(Records to use Opens)

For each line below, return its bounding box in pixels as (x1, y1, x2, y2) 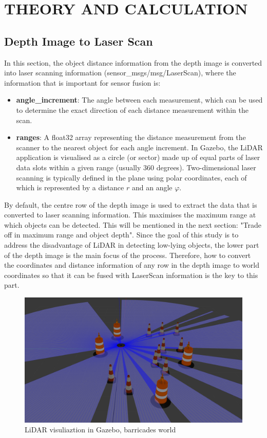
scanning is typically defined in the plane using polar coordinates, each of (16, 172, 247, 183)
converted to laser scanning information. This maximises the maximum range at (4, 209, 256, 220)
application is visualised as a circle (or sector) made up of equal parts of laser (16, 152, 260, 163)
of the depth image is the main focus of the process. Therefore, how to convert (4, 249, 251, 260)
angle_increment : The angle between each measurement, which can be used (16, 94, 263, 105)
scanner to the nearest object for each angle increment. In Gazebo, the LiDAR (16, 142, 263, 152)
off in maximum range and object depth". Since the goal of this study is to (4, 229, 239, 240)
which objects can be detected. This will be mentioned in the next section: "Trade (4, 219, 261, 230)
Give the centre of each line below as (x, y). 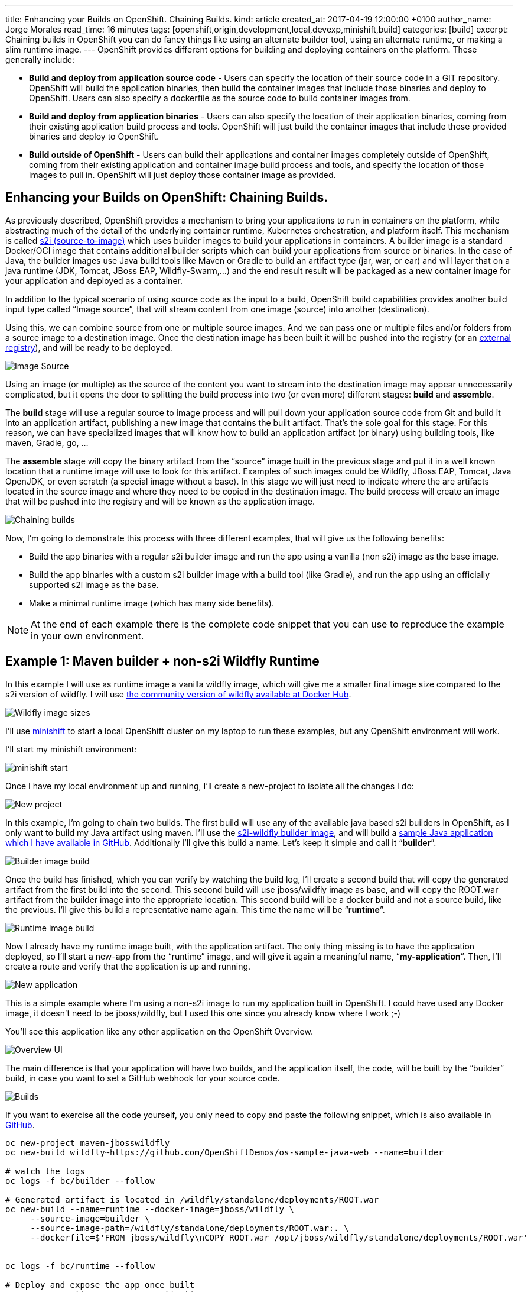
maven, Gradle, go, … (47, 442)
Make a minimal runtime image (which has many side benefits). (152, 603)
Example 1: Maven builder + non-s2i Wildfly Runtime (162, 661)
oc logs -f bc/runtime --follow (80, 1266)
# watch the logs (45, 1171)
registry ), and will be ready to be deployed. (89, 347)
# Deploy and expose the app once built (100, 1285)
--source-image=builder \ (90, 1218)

(Records to use Closes)
(Records to use Opens)

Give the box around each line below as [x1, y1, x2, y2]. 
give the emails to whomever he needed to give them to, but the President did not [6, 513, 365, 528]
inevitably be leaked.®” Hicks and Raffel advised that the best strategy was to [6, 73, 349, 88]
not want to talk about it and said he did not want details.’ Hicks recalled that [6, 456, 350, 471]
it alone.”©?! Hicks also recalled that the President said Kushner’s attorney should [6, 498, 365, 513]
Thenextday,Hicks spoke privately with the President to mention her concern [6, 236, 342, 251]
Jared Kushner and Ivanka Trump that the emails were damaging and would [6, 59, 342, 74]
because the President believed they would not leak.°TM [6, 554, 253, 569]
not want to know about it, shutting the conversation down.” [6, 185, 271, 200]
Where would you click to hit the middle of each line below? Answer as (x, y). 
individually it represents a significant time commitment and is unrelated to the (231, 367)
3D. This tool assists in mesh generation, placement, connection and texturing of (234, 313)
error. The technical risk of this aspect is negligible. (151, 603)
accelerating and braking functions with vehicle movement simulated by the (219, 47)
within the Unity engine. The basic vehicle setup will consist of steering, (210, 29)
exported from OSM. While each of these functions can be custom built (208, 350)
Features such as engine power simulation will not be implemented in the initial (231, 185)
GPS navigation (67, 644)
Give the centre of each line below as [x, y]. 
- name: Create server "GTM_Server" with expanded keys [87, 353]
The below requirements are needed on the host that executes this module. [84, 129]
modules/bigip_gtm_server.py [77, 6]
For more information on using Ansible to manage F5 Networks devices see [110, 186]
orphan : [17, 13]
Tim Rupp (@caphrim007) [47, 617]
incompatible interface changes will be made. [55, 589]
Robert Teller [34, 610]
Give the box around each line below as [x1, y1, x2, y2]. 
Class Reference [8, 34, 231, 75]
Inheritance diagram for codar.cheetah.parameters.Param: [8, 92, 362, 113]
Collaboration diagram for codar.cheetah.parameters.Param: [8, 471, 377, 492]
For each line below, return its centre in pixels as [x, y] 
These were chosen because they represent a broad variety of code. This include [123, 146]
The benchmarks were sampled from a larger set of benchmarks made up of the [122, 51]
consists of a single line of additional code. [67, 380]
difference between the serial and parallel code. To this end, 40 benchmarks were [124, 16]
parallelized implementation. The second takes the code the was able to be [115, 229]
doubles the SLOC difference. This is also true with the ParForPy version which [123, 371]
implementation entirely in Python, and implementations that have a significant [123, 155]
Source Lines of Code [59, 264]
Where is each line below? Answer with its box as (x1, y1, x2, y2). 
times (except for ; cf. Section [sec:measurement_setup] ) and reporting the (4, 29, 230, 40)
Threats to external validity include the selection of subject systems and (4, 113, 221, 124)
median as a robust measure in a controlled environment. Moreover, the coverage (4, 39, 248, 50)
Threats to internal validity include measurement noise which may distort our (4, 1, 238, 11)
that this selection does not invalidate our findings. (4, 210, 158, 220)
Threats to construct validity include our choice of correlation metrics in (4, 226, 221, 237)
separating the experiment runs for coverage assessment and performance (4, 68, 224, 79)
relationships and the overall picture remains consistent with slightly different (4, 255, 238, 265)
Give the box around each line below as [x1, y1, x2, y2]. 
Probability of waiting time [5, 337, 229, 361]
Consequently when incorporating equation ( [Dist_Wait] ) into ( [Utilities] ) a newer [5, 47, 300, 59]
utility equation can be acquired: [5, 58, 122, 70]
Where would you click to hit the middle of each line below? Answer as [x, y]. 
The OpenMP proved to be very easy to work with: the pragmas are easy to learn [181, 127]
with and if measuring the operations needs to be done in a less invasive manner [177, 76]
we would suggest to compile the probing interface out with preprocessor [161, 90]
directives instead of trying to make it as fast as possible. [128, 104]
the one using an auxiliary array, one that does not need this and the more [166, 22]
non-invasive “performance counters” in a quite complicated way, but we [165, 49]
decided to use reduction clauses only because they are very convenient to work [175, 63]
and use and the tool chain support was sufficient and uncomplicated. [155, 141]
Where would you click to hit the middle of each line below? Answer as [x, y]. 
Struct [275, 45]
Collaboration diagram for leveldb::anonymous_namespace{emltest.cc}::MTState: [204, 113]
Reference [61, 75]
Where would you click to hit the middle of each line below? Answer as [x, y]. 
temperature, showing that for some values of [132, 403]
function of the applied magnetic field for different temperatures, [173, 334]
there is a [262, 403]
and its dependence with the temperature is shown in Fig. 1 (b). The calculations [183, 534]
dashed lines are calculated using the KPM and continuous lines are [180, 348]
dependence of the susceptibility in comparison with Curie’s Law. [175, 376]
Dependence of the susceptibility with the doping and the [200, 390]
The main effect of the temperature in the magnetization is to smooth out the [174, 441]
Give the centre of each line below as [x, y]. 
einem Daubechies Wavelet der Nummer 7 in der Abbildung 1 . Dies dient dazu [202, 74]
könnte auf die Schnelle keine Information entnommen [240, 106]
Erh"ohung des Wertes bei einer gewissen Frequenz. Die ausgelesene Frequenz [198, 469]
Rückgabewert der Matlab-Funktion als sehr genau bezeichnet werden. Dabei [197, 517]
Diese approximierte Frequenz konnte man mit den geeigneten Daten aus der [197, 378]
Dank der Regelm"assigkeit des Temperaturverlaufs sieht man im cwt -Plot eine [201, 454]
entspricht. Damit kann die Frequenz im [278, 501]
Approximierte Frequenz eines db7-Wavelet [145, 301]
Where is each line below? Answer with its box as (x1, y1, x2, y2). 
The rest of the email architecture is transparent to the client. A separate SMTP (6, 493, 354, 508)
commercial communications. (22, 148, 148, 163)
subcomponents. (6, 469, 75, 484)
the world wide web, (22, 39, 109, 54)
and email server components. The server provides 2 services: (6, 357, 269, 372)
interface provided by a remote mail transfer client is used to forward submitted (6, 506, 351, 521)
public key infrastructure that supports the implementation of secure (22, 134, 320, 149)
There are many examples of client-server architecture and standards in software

(Records to use Closes)
(Records to use Opens)

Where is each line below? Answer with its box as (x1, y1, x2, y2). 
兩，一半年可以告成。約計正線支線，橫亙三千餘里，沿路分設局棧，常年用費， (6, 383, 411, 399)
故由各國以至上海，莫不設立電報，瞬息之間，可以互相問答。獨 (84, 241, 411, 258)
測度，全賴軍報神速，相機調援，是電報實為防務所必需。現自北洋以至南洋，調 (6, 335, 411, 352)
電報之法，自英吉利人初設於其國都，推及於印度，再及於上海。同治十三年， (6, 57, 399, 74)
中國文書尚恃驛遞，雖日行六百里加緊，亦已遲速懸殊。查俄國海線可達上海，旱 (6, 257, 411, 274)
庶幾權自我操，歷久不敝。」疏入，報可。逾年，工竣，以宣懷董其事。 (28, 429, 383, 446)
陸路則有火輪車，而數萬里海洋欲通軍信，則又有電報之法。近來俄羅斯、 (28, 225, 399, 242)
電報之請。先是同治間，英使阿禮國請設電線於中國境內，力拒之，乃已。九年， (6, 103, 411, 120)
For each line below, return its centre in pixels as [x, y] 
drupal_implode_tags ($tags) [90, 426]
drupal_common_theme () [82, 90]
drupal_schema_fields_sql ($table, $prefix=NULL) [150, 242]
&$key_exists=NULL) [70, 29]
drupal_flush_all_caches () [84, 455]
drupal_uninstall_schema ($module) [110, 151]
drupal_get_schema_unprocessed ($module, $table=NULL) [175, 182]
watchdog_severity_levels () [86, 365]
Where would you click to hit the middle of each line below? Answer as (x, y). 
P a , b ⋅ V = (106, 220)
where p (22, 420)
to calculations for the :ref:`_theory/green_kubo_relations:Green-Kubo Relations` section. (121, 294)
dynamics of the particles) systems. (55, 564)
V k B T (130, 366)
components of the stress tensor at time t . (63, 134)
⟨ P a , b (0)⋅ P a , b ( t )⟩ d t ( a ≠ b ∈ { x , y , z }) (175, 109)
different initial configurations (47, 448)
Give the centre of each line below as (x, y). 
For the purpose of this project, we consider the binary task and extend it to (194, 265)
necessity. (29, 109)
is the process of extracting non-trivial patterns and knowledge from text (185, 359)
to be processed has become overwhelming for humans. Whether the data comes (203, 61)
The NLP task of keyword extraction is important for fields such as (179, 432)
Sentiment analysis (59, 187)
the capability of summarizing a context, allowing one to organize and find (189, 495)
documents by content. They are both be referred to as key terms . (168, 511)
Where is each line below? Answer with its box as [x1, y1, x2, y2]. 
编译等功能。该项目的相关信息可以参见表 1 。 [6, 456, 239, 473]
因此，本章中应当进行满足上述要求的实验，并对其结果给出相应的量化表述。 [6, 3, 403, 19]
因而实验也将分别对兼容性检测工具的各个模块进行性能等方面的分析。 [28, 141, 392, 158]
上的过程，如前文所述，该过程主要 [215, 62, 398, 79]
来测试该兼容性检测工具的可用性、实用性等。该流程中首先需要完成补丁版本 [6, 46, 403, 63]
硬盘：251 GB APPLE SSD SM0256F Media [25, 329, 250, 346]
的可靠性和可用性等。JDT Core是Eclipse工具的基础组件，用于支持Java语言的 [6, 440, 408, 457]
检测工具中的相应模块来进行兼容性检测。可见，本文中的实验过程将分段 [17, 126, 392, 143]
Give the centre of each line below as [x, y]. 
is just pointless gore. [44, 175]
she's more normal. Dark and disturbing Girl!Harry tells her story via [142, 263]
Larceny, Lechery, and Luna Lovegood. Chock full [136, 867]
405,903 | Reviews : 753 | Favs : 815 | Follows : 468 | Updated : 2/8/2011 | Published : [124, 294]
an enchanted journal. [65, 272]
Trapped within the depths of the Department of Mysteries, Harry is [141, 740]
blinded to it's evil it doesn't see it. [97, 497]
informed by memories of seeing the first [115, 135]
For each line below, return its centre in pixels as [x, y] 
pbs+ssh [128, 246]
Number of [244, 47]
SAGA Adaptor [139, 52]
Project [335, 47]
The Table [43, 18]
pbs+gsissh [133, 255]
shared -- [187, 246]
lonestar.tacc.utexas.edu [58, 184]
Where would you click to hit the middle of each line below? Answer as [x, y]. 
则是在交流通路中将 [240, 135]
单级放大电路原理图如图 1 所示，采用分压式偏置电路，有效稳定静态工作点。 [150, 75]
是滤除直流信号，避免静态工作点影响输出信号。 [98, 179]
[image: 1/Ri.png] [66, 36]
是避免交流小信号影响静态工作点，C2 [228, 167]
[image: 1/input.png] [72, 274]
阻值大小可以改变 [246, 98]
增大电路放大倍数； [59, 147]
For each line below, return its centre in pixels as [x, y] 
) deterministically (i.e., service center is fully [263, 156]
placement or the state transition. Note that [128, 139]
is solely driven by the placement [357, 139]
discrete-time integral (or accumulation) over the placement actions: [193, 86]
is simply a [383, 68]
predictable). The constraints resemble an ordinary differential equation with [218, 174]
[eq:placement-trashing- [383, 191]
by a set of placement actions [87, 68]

(Records to use Closes)

- Exercise objective: Return all lines of the material that have "include" in them.

- Response:
These were chosen because they represent a broad variety of code. This include [123, 146]
Threats to external validity include the selection of subject systems and (4, 113, 221, 124)
Threats to internal validity include measurement noise which may distort our (4, 1, 238, 11)
Threats to construct validity include our choice of correlation metrics in (4, 226, 221, 237)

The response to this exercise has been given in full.